▸ YOUR INSTRUCTIONS: Transcribe all data verbatim. Skip the pictures.

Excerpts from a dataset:

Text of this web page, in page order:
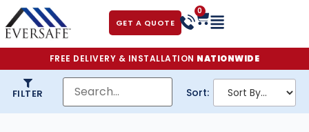
GET A QUOTE
0
FREE DELIVERY & INSTALLATION NATIONWIDE
FILTER Sort:
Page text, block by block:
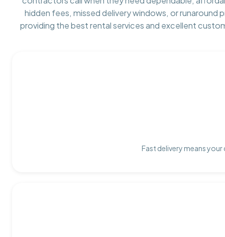
hidden fees, missed delivery windows, or runaround
providing the best rental services and excellent
Fast delivery means
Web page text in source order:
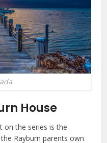
House
on the series is the
Rayburn parents own
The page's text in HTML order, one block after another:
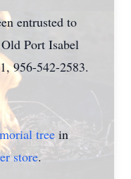
entrusted to
Port Isabel
956-542-2583.
tree in
store.
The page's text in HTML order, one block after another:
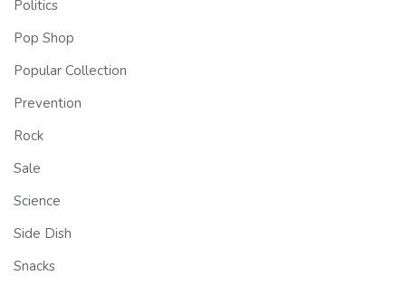
Politics
Pop Shop
Popular Collection
Prevention
Rock
Sale
Science
Side Dish
Snacks
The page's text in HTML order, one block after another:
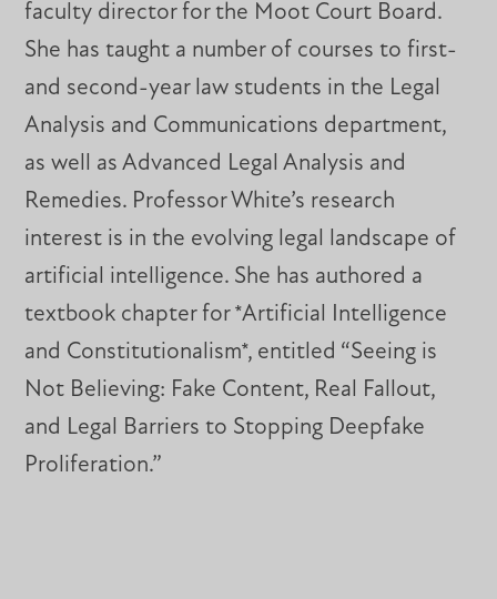
faculty director for the Moot Court Board.
She has taught a number of courses to first-
and second-year law students in the Legal
Analysis and Communications department,
as well as Advanced Legal Analysis and
Remedies. Professor White’s research
interest is in the evolving legal landscape of
artificial intelligence. She has authored a
textbook chapter for *Artificial Intelligence
and Constitutionalism*, entitled “Seeing is
Not Believing: Fake Content, Real Fallout,
and Legal Barriers to Stopping Deepfake
Proliferation.”
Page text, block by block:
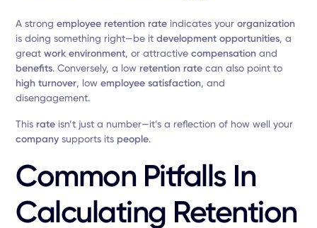
A strongemployee retention rate indicates yourorganization
is doing something right—be itdevelopment opportunities, a
greatwork environment, or attractivecompensation and
benefits. Conversely, a low retention rate can also point to
high turnover, lowemployee satisfaction, and
disengagement.
This rate isn’t just a number—it’s a reflection of how well your
company supports its people.
Common Pitfalls In
Calculating Retention
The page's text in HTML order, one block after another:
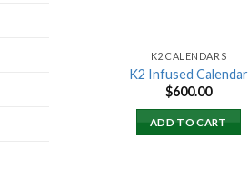
K2 CALENDARS
K2 Infused Calendar
$600.00
ADD TO CART
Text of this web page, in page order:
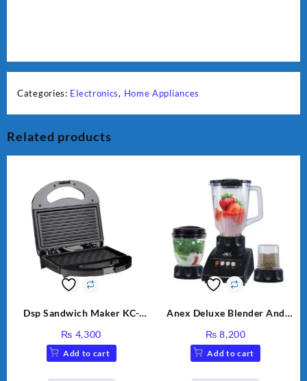
Categories: Electronics, Home Appliances
Related products
Dsp Sandwich Maker KC-
₨ 4,300
Add to cart
Anex Deluxe Blender And
₨ 8,200
Add to cart
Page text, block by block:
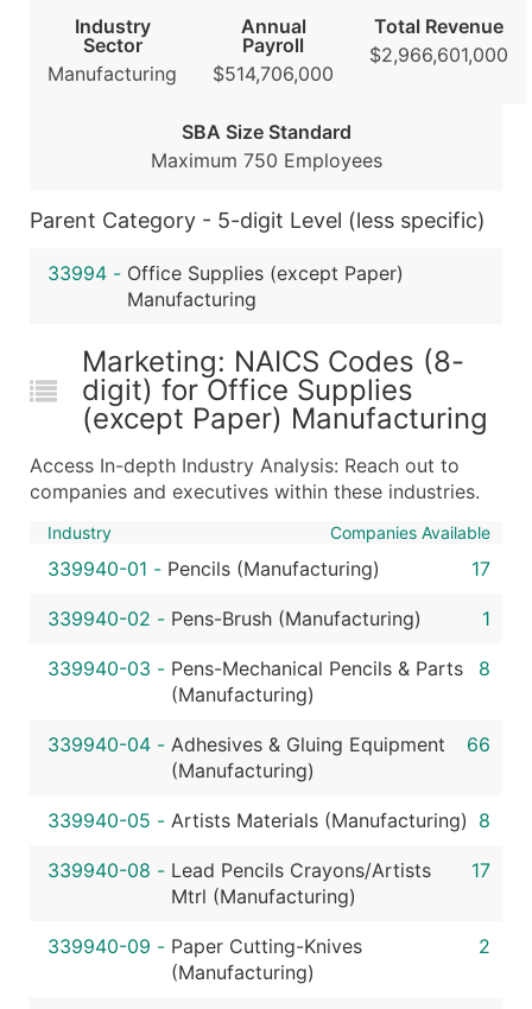
Public / Private Status
Latitude / Longitude
...and more (Inquire)
Boost Your Data with Verified Email Leads
Enhance your list or opt for a complete 100%
Industry
Sector
Manufacturing
Annual
Payroll
$514,706,000
Total Revenue
$2,966,601,000
SBA Size Standard
Maximum 750 Employees
Parent Category - 5-digit Level (less specific)
33994 - Office Supplies (except Paper)
Manufacturing
Marketing: NAICS Codes (8-
digit) for Office Supplies
(except Paper) Manufacturing
Access In-depth Industry Analysis: Reach out to
companies and executives within these industries.
Industry Companies Available
339940-01 - Pencils (Manufacturing) 17
339940-02 - Pens-Brush (Manufacturing) 1
339940-03 - Pens-Mechanical Pencils & Parts
(Manufacturing)
8
339940-04 - Adhesives & Gluing Equipment
(Manufacturing)
66
339940-05 - Artists Materials (Manufacturing) 8
339940-08 - Lead Pencils Crayons/Artists
Mtrl (Manufacturing)
17
339940-09 - Paper Cutting-Knives
(Manufacturing)
2
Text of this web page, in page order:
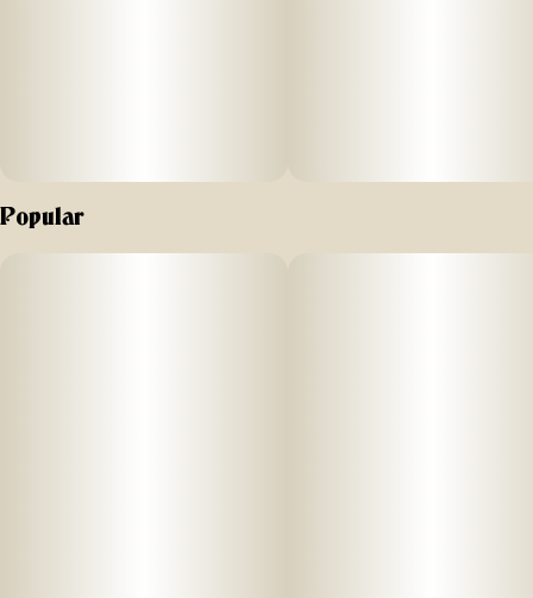
Popular
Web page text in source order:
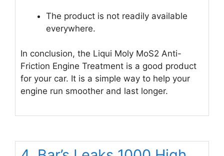
The product is not readily available
everywhere.
In conclusion, the Liqui Moly MoS2 Anti-
Friction Engine Treatment is a good product
for your car. It is a simple way to help your
engine run smoother and last longer.
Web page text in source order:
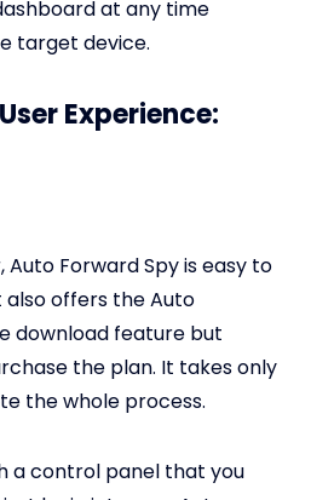
at any time
target device.
Experience:
Forward Spy is easy to
offers the Auto
download feature but
the plan. It takes only
the whole process.
a control panel that you

▸ ANSWER SECTION:
Text of this web page, in page order:
GET A QUOTE
0
FREE DELIVERY & INSTALLATION NATIONWIDE
FILTER Sort:
Page text, block by block:
hidden fees, missed delivery windows, or runaround
providing the best rental services and excellent
Fast delivery means
Web page text in source order:
House
on the series is the
Rayburn parents own
The page's text in HTML order, one block after another:
entrusted to
Port Isabel
956-542-2583.
tree in
store.
The page's text in HTML order, one block after another:
Politics
Pop Shop
Popular Collection
Prevention
Rock
Sale
Science
Side Dish
Snacks
The page's text in HTML order, one block after another:
faculty director for the Moot Court Board.
She has taught a number of courses to first-
and second-year law students in the Legal
Analysis and Communications department,
as well as Advanced Legal Analysis and
Remedies. Professor White’s research
interest is in the evolving legal landscape of
artificial intelligence. She has authored a
textbook chapter for *Artificial Intelligence
and Constitutionalism*, entitled “Seeing is
Not Believing: Fake Content, Real Fallout,
and Legal Barriers to Stopping Deepfake
Proliferation.”
Page text, block by block:
A strongemployee retention rate indicates yourorganization
is doing something right—be itdevelopment opportunities, a
greatwork environment, or attractivecompensation and
benefits. Conversely, a low retention rate can also point to
high turnover, lowemployee satisfaction, and
disengagement.
This rate isn’t just a number—it’s a reflection of how well your
company supports its people.
Common Pitfalls In
Calculating Retention
The page's text in HTML order, one block after another:
K2 CALENDARS
K2 Infused Calendar
$600.00
ADD TO CART
Text of this web page, in page order:
Categories: Electronics, Home Appliances
Related products
Dsp Sandwich Maker KC-
₨ 4,300
Add to cart
Anex Deluxe Blender And
₨ 8,200
Add to cart
Page text, block by block:
Public / Private Status
Latitude / Longitude
...and more (Inquire)
Boost Your Data with Verified Email Leads
Enhance your list or opt for a complete 100%
Industry
Sector
Manufacturing
Annual
Payroll
$514,706,000
Total Revenue
$2,966,601,000
SBA Size Standard
Maximum 750 Employees
Parent Category - 5-digit Level (less specific)
33994 - Office Supplies (except Paper)
Manufacturing
Marketing: NAICS Codes (8-
digit) for Office Supplies
(except Paper) Manufacturing
Access In-depth Industry Analysis: Reach out to
companies and executives within these industries.
Industry Companies Available
339940-01 - Pencils (Manufacturing) 17
339940-02 - Pens-Brush (Manufacturing) 1
339940-03 - Pens-Mechanical Pencils & Parts
(Manufacturing)
8
339940-04 - Adhesives & Gluing Equipment
(Manufacturing)
66
339940-05 - Artists Materials (Manufacturing) 8
339940-08 - Lead Pencils Crayons/Artists
Mtrl (Manufacturing)
17
339940-09 - Paper Cutting-Knives
(Manufacturing)
2
Text of this web page, in page order:
Popular
Web page text in source order:
The product is not readily available
everywhere.
In conclusion, the Liqui Moly MoS2 Anti-
Friction Engine Treatment is a good product
for your car. It is a simple way to help your
engine run smoother and last longer.
Web page text in source order:
at any time
target device.
Experience:
Forward Spy is easy to
offers the Auto
download feature but
the plan. It takes only
the whole process.
a control panel that you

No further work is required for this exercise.